## Work request
Beginning with the first line, return the material verbatim and without pictures.
►
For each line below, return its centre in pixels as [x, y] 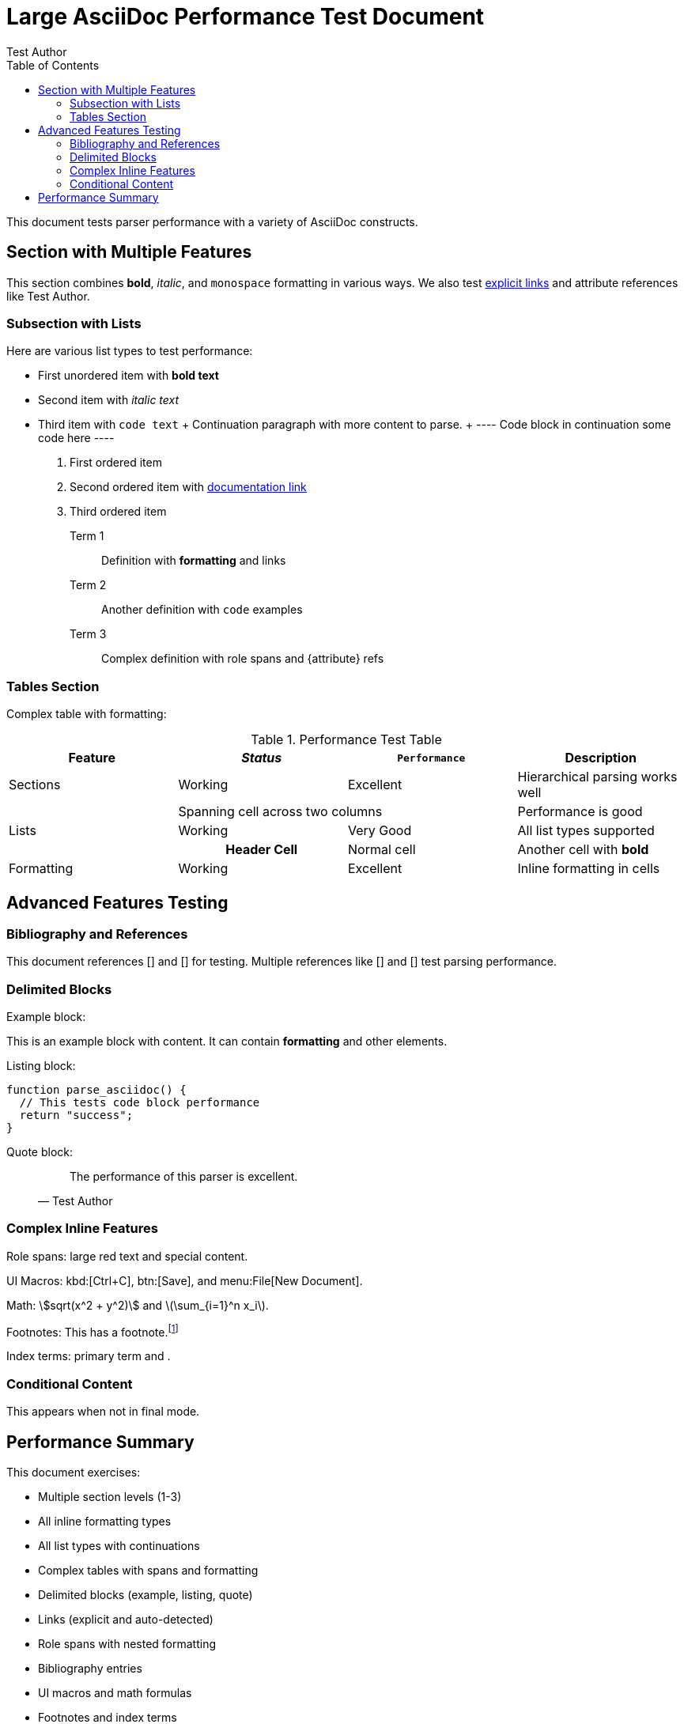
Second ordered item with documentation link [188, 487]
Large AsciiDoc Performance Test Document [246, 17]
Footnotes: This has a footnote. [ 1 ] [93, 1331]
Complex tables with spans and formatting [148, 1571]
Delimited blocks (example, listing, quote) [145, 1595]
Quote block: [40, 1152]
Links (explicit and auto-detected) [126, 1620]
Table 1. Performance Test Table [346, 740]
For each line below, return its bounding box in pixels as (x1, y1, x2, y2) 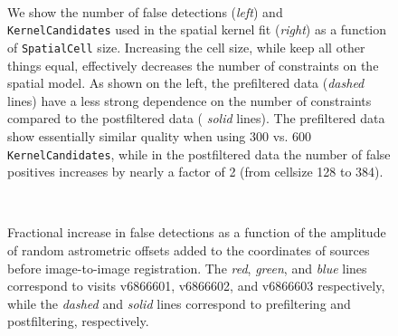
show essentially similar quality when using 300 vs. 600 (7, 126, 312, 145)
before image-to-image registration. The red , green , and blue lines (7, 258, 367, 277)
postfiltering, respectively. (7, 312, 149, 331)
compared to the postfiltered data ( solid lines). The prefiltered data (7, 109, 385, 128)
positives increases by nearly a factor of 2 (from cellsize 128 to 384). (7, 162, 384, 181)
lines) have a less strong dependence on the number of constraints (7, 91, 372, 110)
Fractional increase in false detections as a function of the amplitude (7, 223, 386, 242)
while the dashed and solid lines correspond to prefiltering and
◄
## Exercise response
For each line below, return its centre in pixels as [x, y] 
Second ordered item with documentation link [188, 487]
Large AsciiDoc Performance Test Document [246, 17]
Footnotes: This has a footnote. [ 1 ] [93, 1331]
Complex tables with spans and formatting [148, 1571]
Delimited blocks (example, listing, quote) [145, 1595]
Quote block: [40, 1152]
Links (explicit and auto-detected) [126, 1620]
Table 1. Performance Test Table [346, 740]
For each line below, return its bounding box in pixels as (x1, y1, x2, y2) 
show essentially similar quality when using 300 vs. 600 (7, 126, 312, 145)
before image-to-image registration. The red , green , and blue lines (7, 258, 367, 277)
postfiltering, respectively. (7, 312, 149, 331)
compared to the postfiltered data ( solid lines). The prefiltered data (7, 109, 385, 128)
positives increases by nearly a factor of 2 (from cellsize 128 to 384). (7, 162, 384, 181)
lines) have a less strong dependence on the number of constraints (7, 91, 372, 110)
Fractional increase in false detections as a function of the amplitude (7, 223, 386, 242)
while the dashed and solid lines correspond to prefiltering and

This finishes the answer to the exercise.